My lost treasure would have to be Some Kind of Hero by James Kirkwood. Tremendous book. TERRIBLE movie.
That's the movie with Richard Pryor, isn't it? Yeah, some odd choices in that adaptation.
Yeah. When I heard that Pryor had been cast, I was flabbergasted. WTF?

Prior was a great comedian, but that particular book deserved SO much better. It's a serious, poignant piece that really blew my socks off. I haven't re-read it since I was a kid, but I'm starting to get the itch.
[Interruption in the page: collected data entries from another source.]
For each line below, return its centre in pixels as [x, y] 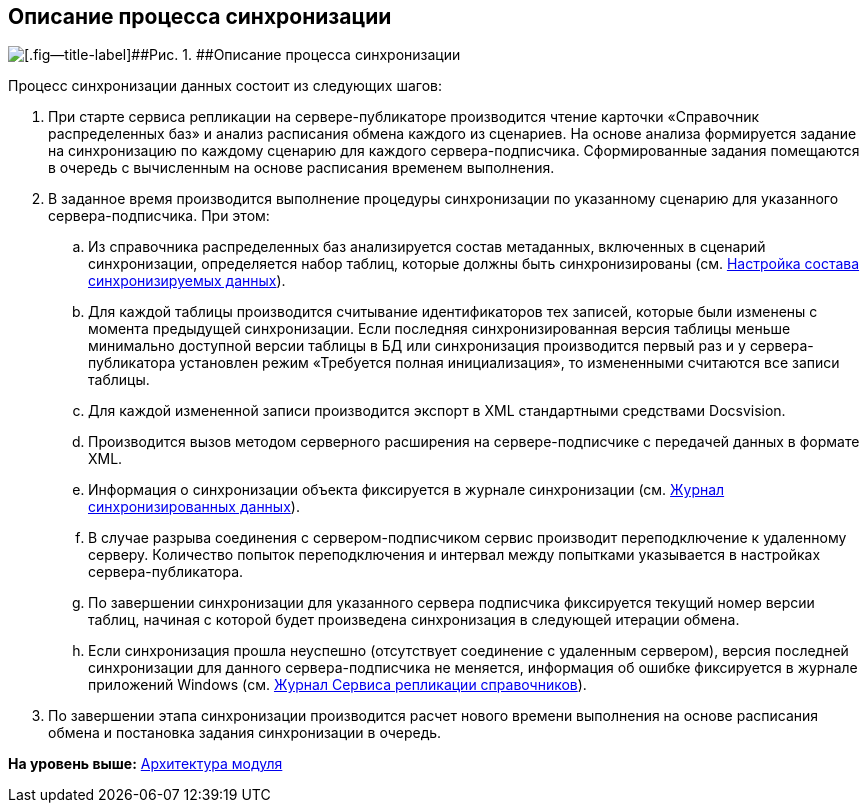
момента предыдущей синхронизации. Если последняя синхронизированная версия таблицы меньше [439, 329]
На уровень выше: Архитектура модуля [145, 764]
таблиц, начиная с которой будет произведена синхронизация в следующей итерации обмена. [414, 620]
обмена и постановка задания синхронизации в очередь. [245, 733]
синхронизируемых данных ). [187, 281]
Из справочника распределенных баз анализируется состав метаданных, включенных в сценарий [427, 247]
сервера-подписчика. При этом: [159, 216]
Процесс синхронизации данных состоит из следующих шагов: [225, 86]
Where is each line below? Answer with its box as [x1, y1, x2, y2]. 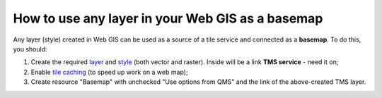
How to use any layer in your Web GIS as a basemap [13, 11, 323, 26]
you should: [13, 44, 47, 53]
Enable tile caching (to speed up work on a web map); [30, 68, 188, 76]
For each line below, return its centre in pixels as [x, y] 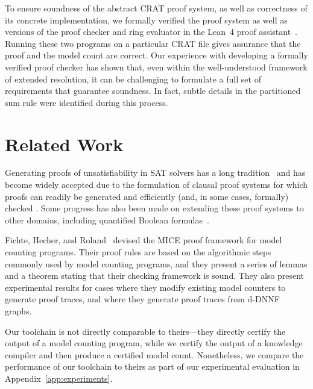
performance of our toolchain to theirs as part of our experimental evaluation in [152, 366]
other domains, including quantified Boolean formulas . [107, 219]
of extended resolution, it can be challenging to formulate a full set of [133, 79]
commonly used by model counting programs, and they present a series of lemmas [156, 263]
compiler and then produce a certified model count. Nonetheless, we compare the [154, 354]
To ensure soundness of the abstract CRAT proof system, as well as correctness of [156, 8]
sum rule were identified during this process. [87, 102]
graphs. [18, 311]
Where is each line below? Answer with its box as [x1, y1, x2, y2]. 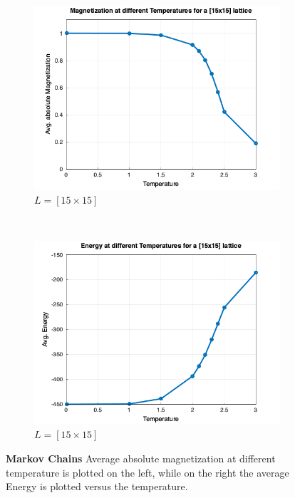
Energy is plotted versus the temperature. [6, 479, 188, 494]
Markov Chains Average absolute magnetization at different [6, 450, 276, 465]
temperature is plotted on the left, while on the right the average [6, 465, 289, 479]
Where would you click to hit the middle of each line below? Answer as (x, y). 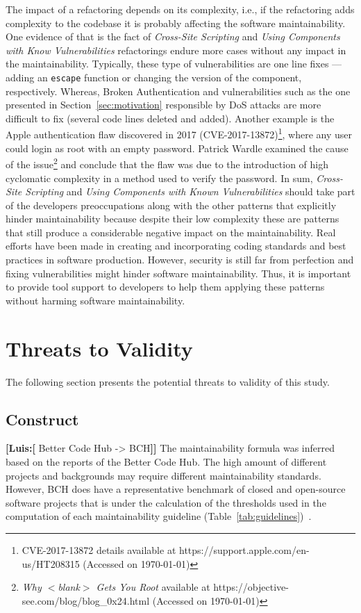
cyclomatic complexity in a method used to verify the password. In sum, (159, 178)
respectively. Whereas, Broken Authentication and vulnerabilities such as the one (178, 91)
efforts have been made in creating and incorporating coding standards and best (176, 246)
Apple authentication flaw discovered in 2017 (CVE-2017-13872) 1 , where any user (179, 133)
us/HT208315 (51, 563)
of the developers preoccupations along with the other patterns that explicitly (171, 205)
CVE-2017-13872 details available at (99, 549)
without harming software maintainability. (95, 300)
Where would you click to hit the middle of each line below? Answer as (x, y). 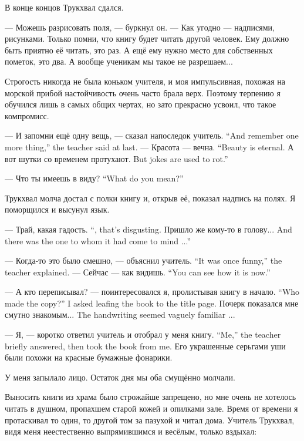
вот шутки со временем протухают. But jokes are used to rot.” (116, 158)
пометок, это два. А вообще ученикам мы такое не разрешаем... (119, 61)
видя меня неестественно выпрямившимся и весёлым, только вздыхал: (131, 431)
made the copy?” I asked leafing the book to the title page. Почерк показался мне (152, 303)
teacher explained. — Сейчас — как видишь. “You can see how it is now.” (138, 272)
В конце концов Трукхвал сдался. (64, 7)
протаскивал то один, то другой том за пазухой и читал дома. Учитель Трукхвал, (150, 420)
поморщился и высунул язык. (57, 209)
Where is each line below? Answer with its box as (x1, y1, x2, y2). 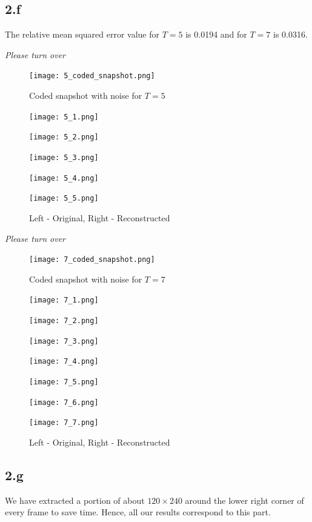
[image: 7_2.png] (29, 316, 99, 326)
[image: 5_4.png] (29, 173, 99, 182)
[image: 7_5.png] (29, 377, 99, 386)
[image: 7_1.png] (29, 296, 99, 305)
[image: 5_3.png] (29, 153, 99, 162)
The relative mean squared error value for (5, 28, 160, 41)
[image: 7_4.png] (29, 357, 99, 366)
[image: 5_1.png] (29, 112, 99, 121)
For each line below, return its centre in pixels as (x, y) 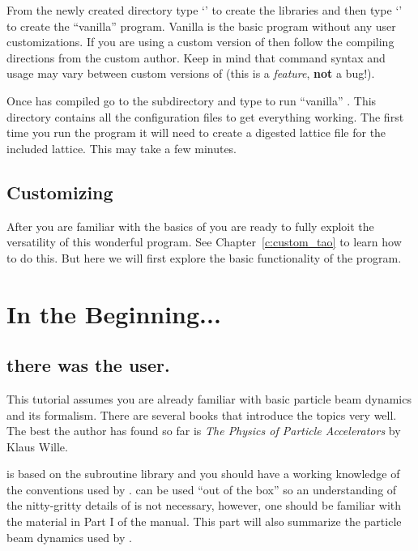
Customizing (60, 192)
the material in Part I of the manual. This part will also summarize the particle (204, 521)
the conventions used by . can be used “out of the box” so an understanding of (202, 489)
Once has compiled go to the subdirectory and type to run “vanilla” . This (192, 100)
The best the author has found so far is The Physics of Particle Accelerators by (204, 431)
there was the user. (88, 365)
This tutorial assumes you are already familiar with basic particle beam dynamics (209, 398)
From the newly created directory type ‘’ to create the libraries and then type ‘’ (205, 10)
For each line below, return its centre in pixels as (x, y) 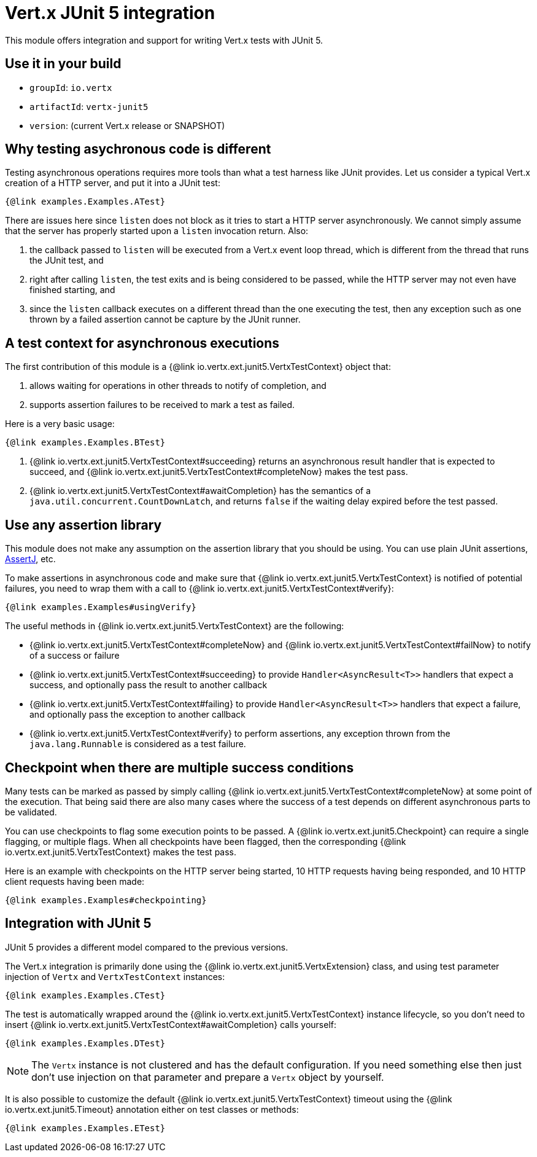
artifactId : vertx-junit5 (89, 106)
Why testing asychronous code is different (138, 149)
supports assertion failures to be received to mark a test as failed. (162, 405)
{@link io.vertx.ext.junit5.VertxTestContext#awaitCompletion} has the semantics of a (200, 491)
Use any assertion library (83, 525)
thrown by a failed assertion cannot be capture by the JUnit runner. (165, 320)
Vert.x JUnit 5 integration (110, 13)
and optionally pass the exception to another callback (138, 715)
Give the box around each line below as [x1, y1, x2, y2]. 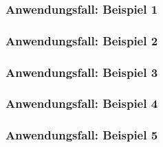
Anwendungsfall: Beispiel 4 [6, 95, 158, 112]
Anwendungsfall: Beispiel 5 [6, 126, 158, 144]
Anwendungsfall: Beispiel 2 [6, 32, 158, 49]
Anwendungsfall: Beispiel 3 [6, 63, 158, 80]
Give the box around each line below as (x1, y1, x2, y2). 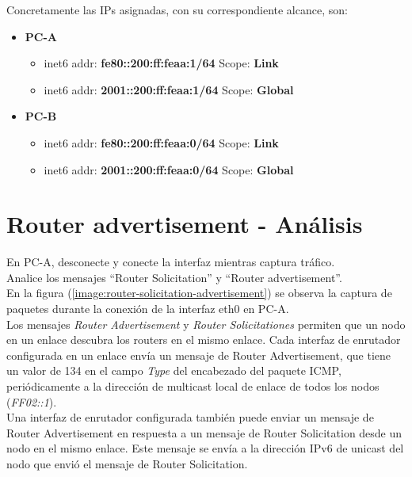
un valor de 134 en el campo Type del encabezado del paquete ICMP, (6, 362, 341, 379)
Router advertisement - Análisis (6, 208, 363, 240)
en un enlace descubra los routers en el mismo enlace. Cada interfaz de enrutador (6, 331, 401, 348)
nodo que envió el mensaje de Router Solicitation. (6, 456, 248, 471)
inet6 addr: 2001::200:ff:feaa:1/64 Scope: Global (44, 81, 294, 97)
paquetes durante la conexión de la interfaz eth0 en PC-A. (6, 300, 289, 317)
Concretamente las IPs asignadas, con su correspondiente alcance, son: (6, 2, 348, 17)
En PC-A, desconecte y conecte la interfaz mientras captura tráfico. (6, 254, 335, 270)
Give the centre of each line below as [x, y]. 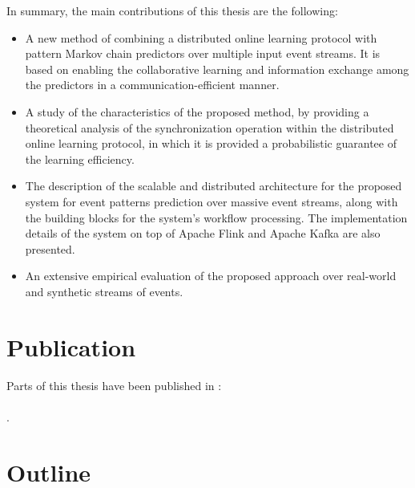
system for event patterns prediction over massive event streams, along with [212, 201]
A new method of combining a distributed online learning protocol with [201, 37]
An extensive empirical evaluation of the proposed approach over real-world [211, 276]
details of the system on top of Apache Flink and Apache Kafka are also [203, 233]
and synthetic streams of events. [104, 291]
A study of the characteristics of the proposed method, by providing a [197, 111]
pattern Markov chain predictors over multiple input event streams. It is [203, 53]
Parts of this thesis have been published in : [114, 385]
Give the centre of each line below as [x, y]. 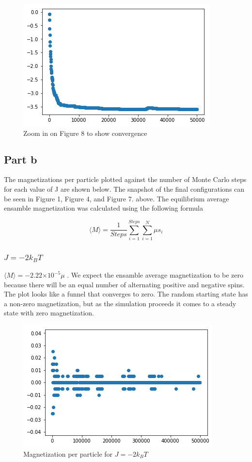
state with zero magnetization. [49, 313]
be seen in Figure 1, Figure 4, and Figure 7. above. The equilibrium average [117, 198]
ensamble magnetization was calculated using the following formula [103, 208]
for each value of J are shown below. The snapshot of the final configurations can [124, 189]
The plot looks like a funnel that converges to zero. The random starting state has [126, 294]
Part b [21, 159]
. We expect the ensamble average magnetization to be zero [155, 275]
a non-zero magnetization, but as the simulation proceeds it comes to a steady [120, 303]
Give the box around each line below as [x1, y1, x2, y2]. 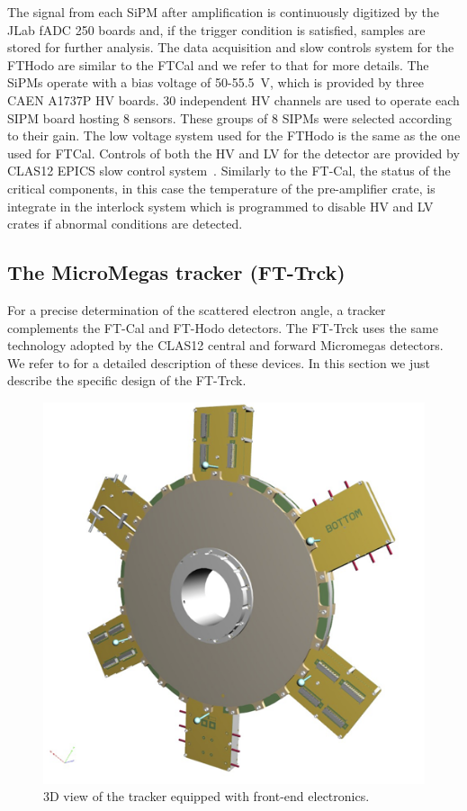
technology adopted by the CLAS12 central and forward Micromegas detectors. [7, 336, 444, 355]
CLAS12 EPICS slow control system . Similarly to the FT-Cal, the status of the [7, 161, 451, 180]
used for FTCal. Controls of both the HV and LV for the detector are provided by [7, 143, 460, 162]
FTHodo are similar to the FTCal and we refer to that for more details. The [7, 55, 429, 74]
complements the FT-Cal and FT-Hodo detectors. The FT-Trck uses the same [7, 318, 438, 337]
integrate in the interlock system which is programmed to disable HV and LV [7, 196, 434, 215]
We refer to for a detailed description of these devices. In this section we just [7, 353, 430, 372]
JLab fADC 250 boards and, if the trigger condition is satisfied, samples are [7, 20, 426, 39]
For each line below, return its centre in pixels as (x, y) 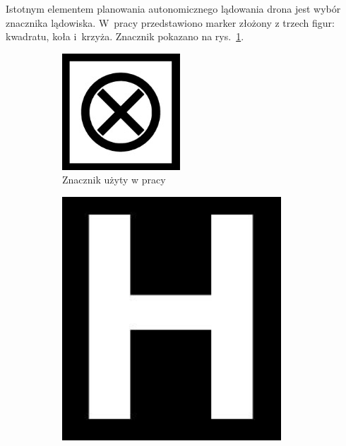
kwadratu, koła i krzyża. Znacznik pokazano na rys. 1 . (125, 36)
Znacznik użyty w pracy (114, 180)
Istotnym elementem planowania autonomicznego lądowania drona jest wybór (173, 8)
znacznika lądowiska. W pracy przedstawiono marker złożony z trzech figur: (170, 22)

John, I would classify David Goodis' The Blonde On The Street Corner into the "odd category" of novels. Despite the lurid title, it's not a pulp novel, nor is it a mystery in any sense. In fact, it doesn't even have a discernible story line. But Goodis' writing is so powerful, you can't put it down. I wrote a review of it on my website http://mikedennisnoir.com, if you're interested in a more detailed look at it, but I would definitely place it in your "odd category".
I'll check it out, thanks.
Wow! Good question, because Eddie Coyle is one of my favorite movies of all time. I think most of George V. Higgins books fall into this gray category, which was why he was so widely underrated. Check out Digger's Game, because that's his meatiest.
Higgins wrote terrific low-life dialogue, especially in Digger's Game.